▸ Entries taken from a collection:

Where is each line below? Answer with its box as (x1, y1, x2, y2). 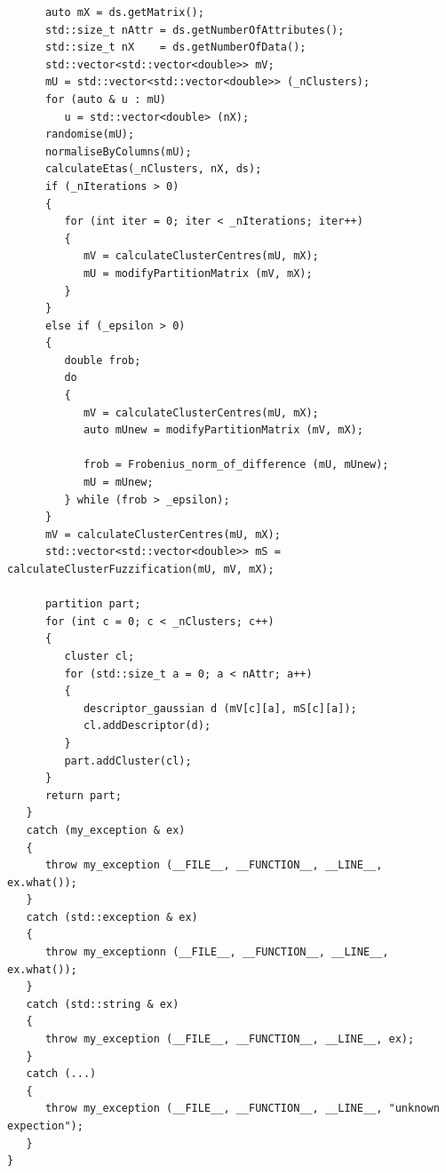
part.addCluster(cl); (64, 754, 192, 767)
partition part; (44, 598, 141, 611)
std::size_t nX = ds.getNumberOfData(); (44, 41, 307, 54)
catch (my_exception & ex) (26, 823, 186, 836)
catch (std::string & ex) (26, 997, 179, 1011)
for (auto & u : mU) (44, 92, 166, 106)
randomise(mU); (44, 128, 135, 141)
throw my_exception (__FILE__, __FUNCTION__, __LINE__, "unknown (44, 1102, 440, 1115)
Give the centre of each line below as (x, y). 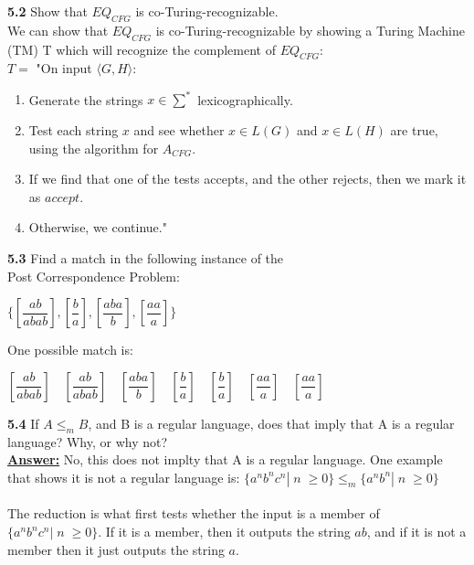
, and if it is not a (416, 531)
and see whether (179, 130)
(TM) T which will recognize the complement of (142, 49)
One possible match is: (70, 350)
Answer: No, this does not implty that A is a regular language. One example (225, 459)
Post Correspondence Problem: (94, 276)
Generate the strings (86, 99)
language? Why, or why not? (88, 441)
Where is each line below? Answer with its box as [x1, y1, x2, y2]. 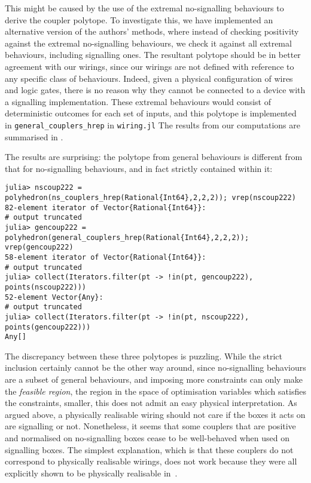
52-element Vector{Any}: [5, 293, 103, 302]
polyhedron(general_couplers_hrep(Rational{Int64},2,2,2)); [5, 233, 249, 242]
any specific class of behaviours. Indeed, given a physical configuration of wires [5, 72, 293, 84]
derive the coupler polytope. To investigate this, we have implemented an [5, 13, 273, 26]
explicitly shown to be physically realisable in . [5, 466, 178, 479]
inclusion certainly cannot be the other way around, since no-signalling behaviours [5, 361, 306, 374]
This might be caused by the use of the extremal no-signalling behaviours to [5, 2, 284, 14]
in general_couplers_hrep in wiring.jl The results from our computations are [5, 118, 301, 131]
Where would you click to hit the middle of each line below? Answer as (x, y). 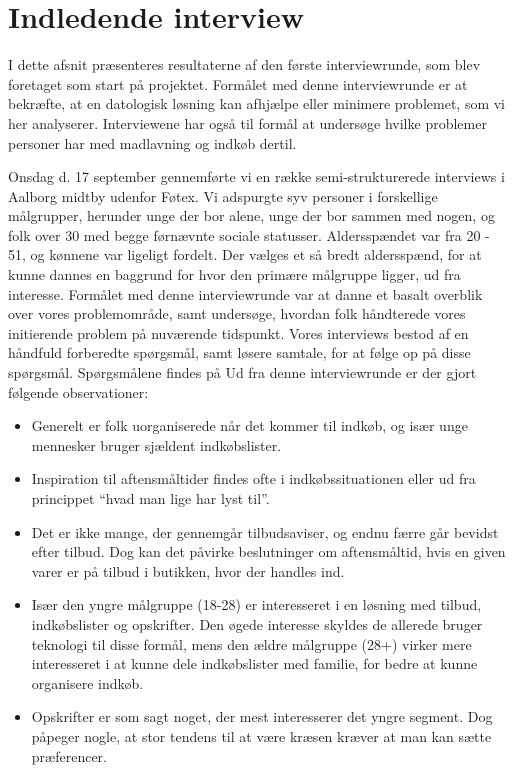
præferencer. (69, 755)
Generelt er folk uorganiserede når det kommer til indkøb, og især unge (249, 425)
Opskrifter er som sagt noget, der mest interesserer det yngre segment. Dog (262, 716)
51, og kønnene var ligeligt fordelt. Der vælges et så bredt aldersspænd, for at (245, 254)
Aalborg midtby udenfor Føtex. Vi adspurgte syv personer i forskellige (223, 195)
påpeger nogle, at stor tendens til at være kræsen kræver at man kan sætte (261, 735)
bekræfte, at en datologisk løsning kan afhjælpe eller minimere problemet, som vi (257, 103)
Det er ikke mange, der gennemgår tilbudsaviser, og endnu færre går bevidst (265, 531)
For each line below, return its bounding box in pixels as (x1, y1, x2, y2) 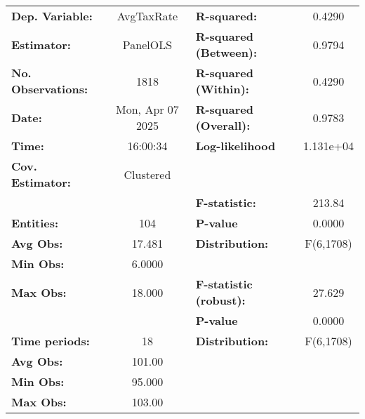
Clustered (124, 166, 171, 182)
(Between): (195, 44, 258, 60)
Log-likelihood (195, 138, 276, 154)
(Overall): (195, 117, 251, 133)
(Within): (195, 81, 249, 97)
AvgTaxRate (117, 8, 178, 24)
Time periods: (11, 333, 90, 349)
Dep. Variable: (11, 8, 93, 24)
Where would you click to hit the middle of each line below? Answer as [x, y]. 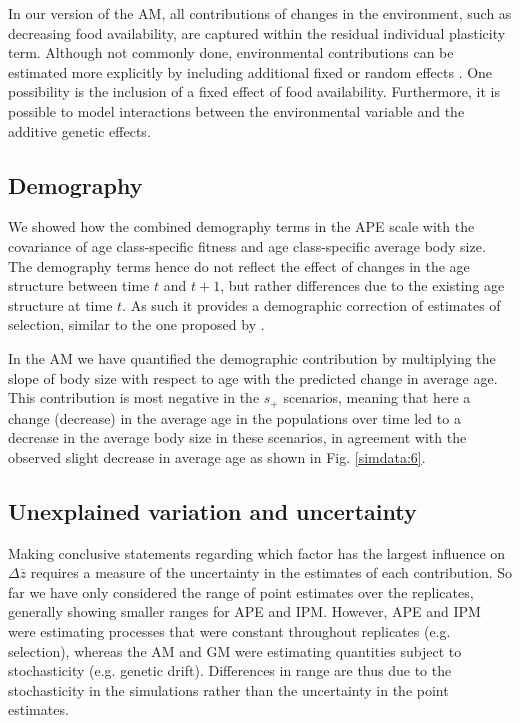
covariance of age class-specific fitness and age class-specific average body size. [247, 245]
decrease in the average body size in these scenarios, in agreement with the [237, 437]
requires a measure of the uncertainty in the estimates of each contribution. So [271, 572]
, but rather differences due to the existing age [362, 285]
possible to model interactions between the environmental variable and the [236, 110]
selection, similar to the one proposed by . [136, 324]
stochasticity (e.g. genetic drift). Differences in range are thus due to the [230, 670]
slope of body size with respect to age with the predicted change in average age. [253, 377]
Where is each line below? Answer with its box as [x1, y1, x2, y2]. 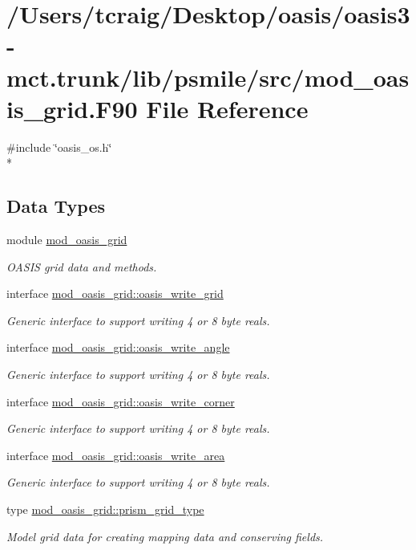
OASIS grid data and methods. [6, 258, 157, 275]
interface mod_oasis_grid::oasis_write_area [6, 446, 225, 463]
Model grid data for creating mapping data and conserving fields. [6, 528, 324, 544]
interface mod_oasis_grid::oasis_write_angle [6, 339, 230, 356]
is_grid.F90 [6, 92, 138, 124]
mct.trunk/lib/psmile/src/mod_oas [6, 60, 410, 93]
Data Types [6, 194, 105, 218]
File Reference [146, 92, 309, 124]
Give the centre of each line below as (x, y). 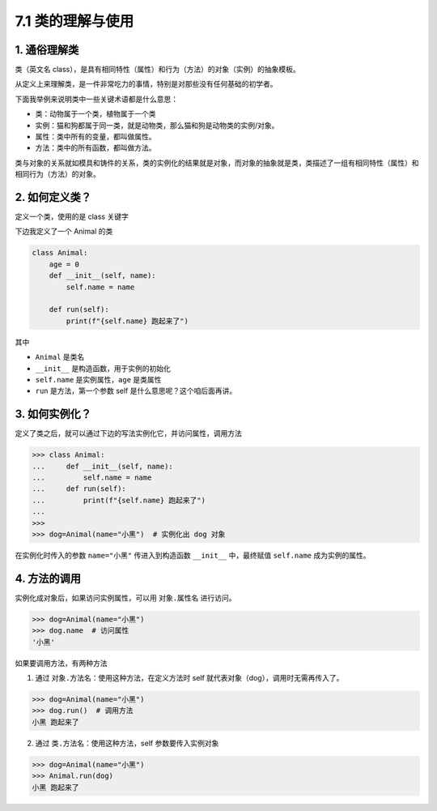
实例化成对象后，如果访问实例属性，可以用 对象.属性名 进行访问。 (125, 598)
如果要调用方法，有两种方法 (61, 663)
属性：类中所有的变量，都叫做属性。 (95, 137)
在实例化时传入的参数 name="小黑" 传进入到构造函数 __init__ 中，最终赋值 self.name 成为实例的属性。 (193, 555)
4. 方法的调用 (48, 578)
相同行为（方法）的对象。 (57, 174)
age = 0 (64, 264)
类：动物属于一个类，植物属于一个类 (95, 114)
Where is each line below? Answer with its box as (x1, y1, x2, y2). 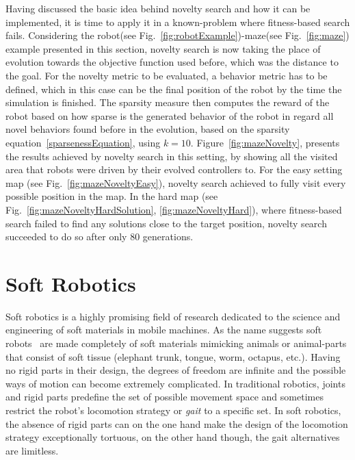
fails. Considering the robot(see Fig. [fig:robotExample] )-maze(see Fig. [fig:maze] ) (5, 28, 350, 42)
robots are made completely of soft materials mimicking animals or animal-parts (5, 336, 347, 350)
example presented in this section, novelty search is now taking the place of (5, 41, 321, 55)
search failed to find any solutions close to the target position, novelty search (5, 216, 327, 230)
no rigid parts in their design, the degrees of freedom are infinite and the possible (5, 363, 346, 377)
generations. (142, 229, 194, 244)
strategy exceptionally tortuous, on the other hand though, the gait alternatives (5, 430, 340, 444)
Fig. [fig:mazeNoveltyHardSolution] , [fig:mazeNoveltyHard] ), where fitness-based (5, 202, 342, 216)
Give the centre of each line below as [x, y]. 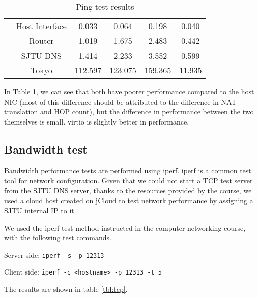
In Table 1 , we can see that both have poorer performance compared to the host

▸ Aim of the exercise: Your answer must be the records above, word for word, with every picture left out.

▸ Answer for the task:
Where is each line below? Answer with its box as (x1, y1, x2, y2). 
part.addCluster(cl); (64, 754, 192, 767)
partition part; (44, 598, 141, 611)
std::size_t nX = ds.getNumberOfData(); (44, 41, 307, 54)
catch (my_exception & ex) (26, 823, 186, 836)
catch (std::string & ex) (26, 997, 179, 1011)
for (auto & u : mU) (44, 92, 166, 106)
randomise(mU); (44, 128, 135, 141)
throw my_exception (__FILE__, __FUNCTION__, __LINE__, "unknown (44, 1102, 440, 1115)
Give the centre of each line below as (x, y). 
, and if it is not a (416, 531)
and see whether (179, 130)
(TM) T which will recognize the complement of (142, 49)
One possible match is: (70, 350)
Answer: No, this does not implty that A is a regular language. One example (225, 459)
Post Correspondence Problem: (94, 276)
Generate the strings (86, 99)
language? Why, or why not? (88, 441)
Where is each line below? Answer with its box as [x1, y1, x2, y2]. 
52-element Vector{Any}: [5, 293, 103, 302]
polyhedron(general_couplers_hrep(Rational{Int64},2,2,2)); [5, 233, 249, 242]
any specific class of behaviours. Indeed, given a physical configuration of wires [5, 72, 293, 84]
derive the coupler polytope. To investigate this, we have implemented an [5, 13, 273, 26]
explicitly shown to be physically realisable in . [5, 466, 178, 479]
inclusion certainly cannot be the other way around, since no-signalling behaviours [5, 361, 306, 374]
This might be caused by the use of the extremal no-signalling behaviours to [5, 2, 284, 14]
in general_couplers_hrep in wiring.jl The results from our computations are [5, 118, 301, 131]
Where would you click to hit the middle of each line below? Answer as (x, y). 
præferencer. (69, 755)
Generelt er folk uorganiserede når det kommer til indkøb, og især unge (249, 425)
Opskrifter er som sagt noget, der mest interesserer det yngre segment. Dog (262, 716)
51, og kønnene var ligeligt fordelt. Der vælges et så bredt aldersspænd, for at (245, 254)
Aalborg midtby udenfor Føtex. Vi adspurgte syv personer i forskellige (223, 195)
påpeger nogle, at stor tendens til at være kræsen kræver at man kan sætte (261, 735)
bekræfte, at en datologisk løsning kan afhjælpe eller minimere problemet, som vi (257, 103)
Det er ikke mange, der gennemgår tilbudsaviser, og endnu færre går bevidst (265, 531)
For each line below, return its bounding box in pixels as (x1, y1, x2, y2) 
Clustered (124, 166, 171, 182)
(Between): (195, 44, 258, 60)
Log-likelihood (195, 138, 276, 154)
(Overall): (195, 117, 251, 133)
(Within): (195, 81, 249, 97)
AvgTaxRate (117, 8, 178, 24)
Time periods: (11, 333, 90, 349)
Dep. Variable: (11, 8, 93, 24)
Where would you click to hit the middle of each line below? Answer as [x, y]. 
covariance of age class-specific fitness and age class-specific average body size. [247, 245]
decrease in the average body size in these scenarios, in agreement with the [237, 437]
requires a measure of the uncertainty in the estimates of each contribution. So [271, 572]
, but rather differences due to the existing age [362, 285]
possible to model interactions between the environmental variable and the [236, 110]
selection, similar to the one proposed by . [136, 324]
stochasticity (e.g. genetic drift). Differences in range are thus due to the [230, 670]
slope of body size with respect to age with the predicted change in average age. [253, 377]
Where is each line below? Answer with its box as [x1, y1, x2, y2]. 
OASIS grid data and methods. [6, 258, 157, 275]
interface mod_oasis_grid::oasis_write_area [6, 446, 225, 463]
Model grid data for creating mapping data and conserving fields. [6, 528, 324, 544]
interface mod_oasis_grid::oasis_write_angle [6, 339, 230, 356]
is_grid.F90 [6, 92, 138, 124]
mct.trunk/lib/psmile/src/mod_oas [6, 60, 410, 93]
Data Types [6, 194, 105, 218]
File Reference [146, 92, 309, 124]
Give the centre of each line below as (x, y). 
实例化成对象后，如果访问实例属性，可以用 对象.属性名 进行访问。 (125, 598)
如果要调用方法，有两种方法 (61, 663)
属性：类中所有的变量，都叫做属性。 (95, 137)
在实例化时传入的参数 name="小黑" 传进入到构造函数 __init__ 中，最终赋值 self.name 成为实例的属性。 (193, 555)
4. 方法的调用 (48, 578)
相同行为（方法）的对象。 (57, 174)
age = 0 (64, 264)
类：动物属于一个类，植物属于一个类 (95, 114)
Where is each line below? Answer with its box as (x1, y1, x2, y2). 
fails. Considering the robot(see Fig. [fig:robotExample] )-maze(see Fig. [fig:maze] ) (5, 28, 350, 42)
robots are made completely of soft materials mimicking animals or animal-parts (5, 336, 347, 350)
example presented in this section, novelty search is now taking the place of (5, 41, 321, 55)
search failed to find any solutions close to the target position, novelty search (5, 216, 327, 230)
no rigid parts in their design, the degrees of freedom are infinite and the possible (5, 363, 346, 377)
generations. (142, 229, 194, 244)
strategy exceptionally tortuous, on the other hand though, the gait alternatives (5, 430, 340, 444)
Fig. [fig:mazeNoveltyHardSolution] , [fig:mazeNoveltyHard] ), where fitness-based (5, 202, 342, 216)
Give the centre of each line below as [x, y]. 
In Table 1 , we can see that both have poorer performance compared to the host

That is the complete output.